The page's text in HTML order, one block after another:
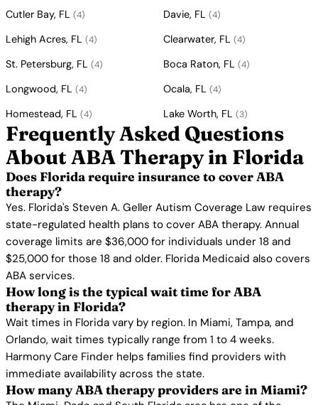
Cutler Bay, FL (4) Davie, FL (4)
Lehigh Acres, FL (4) Clearwater, FL (4)
St. Petersburg, FL (4) Boca Raton, FL (4)
Longwood, FL (4) Ocala, FL (4)
Homestead, FL (4) Lake Worth, FL (3)
Frequently Asked Questions
About ABA Therapy in Florida
Does Florida require insurance to cover ABA
therapy?
Yes. Florida's Steven A. Geller Autism Coverage Law requires
state-regulated health plans to cover ABA therapy. Annual
coverage limits are $36,000 for individuals under 18 and
$25,000 for those 18 and older. Florida Medicaid also covers
ABA services.
How long is the typical wait time for ABA
therapy in Florida?
Wait times in Florida vary by region. In Miami, Tampa, and
Orlando, wait times typically range from 1 to 4 weeks.
Harmony Care Finder helps families find providers with
immediate availability across the state.
How many ABA therapy providers are in Miami?
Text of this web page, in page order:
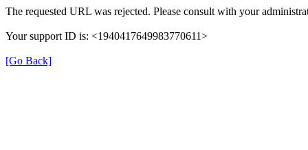
The requested URL was rejected. Please consult with your
Your support ID is: <1940417649983770611>
[Go Back]
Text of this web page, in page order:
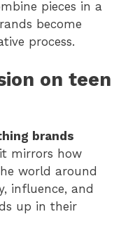
pieces in a
become
process.
on teen
brands
mirrors how
world around
influence, and
up in their
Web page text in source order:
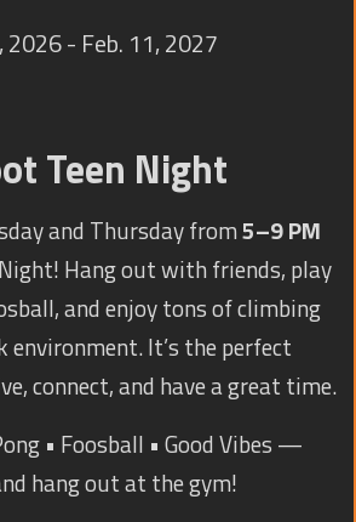
2026 - Feb. 11, 2027
Teen Night
and Thursday from5–9 PM
Hang out with friends, play
and enjoy tons of climbing
environment. It’s the perfect
connect, and have a great time.
• Foosball • Good Vibes —
hang out at the gym!
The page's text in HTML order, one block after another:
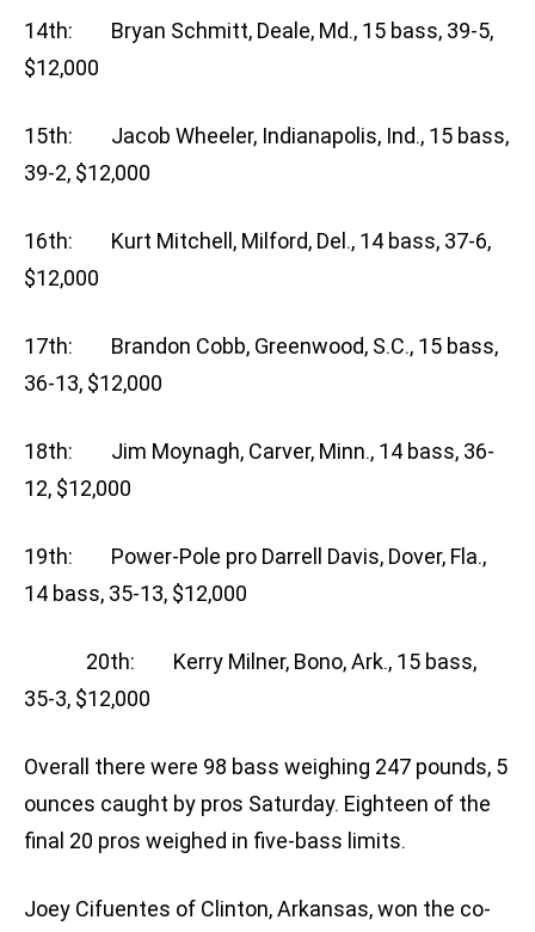
14th: Bryan Schmitt, Deale, Md., 15 bass, 39-5,
$12,000
15th: Jacob Wheeler, Indianapolis, Ind., 15 bass,
39-2, $12,000
16th: Kurt Mitchell, Milford, Del., 14 bass, 37-6,
$12,000
17th: Brandon Cobb, Greenwood, S.C., 15 bass,
36-13, $12,000
18th: Jim Moynagh, Carver, Minn., 14 bass, 36-
12, $12,000
19th: Power-Pole pro Darrell Davis, Dover, Fla.,
14 bass, 35-13, $12,000
20th: Kerry Milner, Bono, Ark., 15 bass,
35-3, $12,000
Overall there were 98 bass weighing 247 pounds, 5
ounces caught by pros Saturday. Eighteen of the
final 20 pros weighed in five-bass limits.
Joey Cifuentes of Clinton, Arkansas, won the co-
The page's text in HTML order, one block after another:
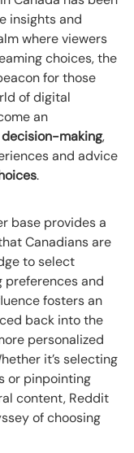
insights and
where viewers
choices, the
for those
of digital
an
decision-making,
and advice
.
base provides a
Canadians are
to select
preferences and
fosters an
back into the
personalized
it’s selecting
or pinpointing
content, Reddit
of choosing
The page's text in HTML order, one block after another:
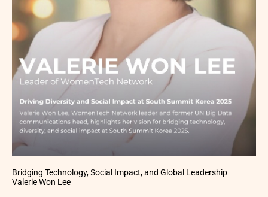
Bridging Technology, Social Impact, and Global Leadership
Valerie Won Lee
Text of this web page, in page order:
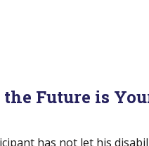
Future is
has not let his
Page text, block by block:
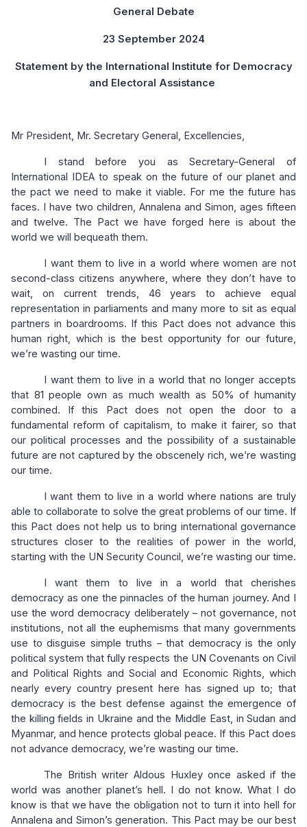
General Debate
23 September 2024
Statement by the International Institute for Democracy
and Electoral Assistance
Mr President, Mr. Secretary General, Excellencies,
I stand before you as Secretary-General of
International IDEA to speak on the future of our planet and
the pact we need to make it viable. For me the future has
faces. I have two children, Annalena and Simon, ages fifteen
and twelve. The Pact we have forged here is about the
world we will bequeath them.
I want them to live in a world where women are not
second-class citizens anywhere, where they don’t have to
wait, on current trends, 46 years to achieve equal
representation in parliaments and many more to sit as equal
partners in boardrooms. If this Pact does not advance this
human right, which is the best opportunity for our future,
we’re wasting our time.
I want them to live in a world that no longer accepts
that 81 people own as much wealth as 50% of humanity
combined. If this Pact does not open the door to a
fundamental reform of capitalism, to make it fairer, so that
our political processes and the possibility of a sustainable
future are not captured by the obscenely rich, we’re wasting
our time.
I want them to live in a world where nations are truly
able to collaborate to solve the great problems of our time. If
this Pact does not help us to bring international governance
structures closer to the realities of power in the world,
starting with the UN Security Council, we’re wasting our time.
I want them to live in a world that cherishes
democracy as one the pinnacles of the human journey. And I
use the word democracy deliberately – not governance, not
institutions, not all the euphemisms that many governments
use to disguise simple truths – that democracy is the only
political system that fully respects the UN Covenants on Civil
and Political Rights and Social and Economic Rights, which
nearly every country present here has signed up to; that
democracy is the best defense against the emergence of
the killing fields in Ukraine and the Middle East, in Sudan and
Myanmar, and hence protects global peace. If this Pact does
not advance democracy, we’re wasting our time.
The British writer Aldous Huxley once asked if the
world was another planet’s hell. I do not know. What I do
know is that we have the obligation not to turn it into hell for
Annalena and Simon’s generation. This Pact may be our best
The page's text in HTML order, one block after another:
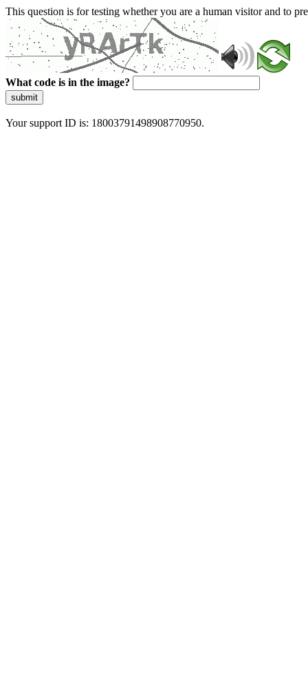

──────

_WORK TASK_
Filter the entries and copy out every line with the word "Social".

_WRITTEN REPLY_
Bridging Technology, Social Impact, and Global Leadership
and Political Rights and Social and Economic Rights, which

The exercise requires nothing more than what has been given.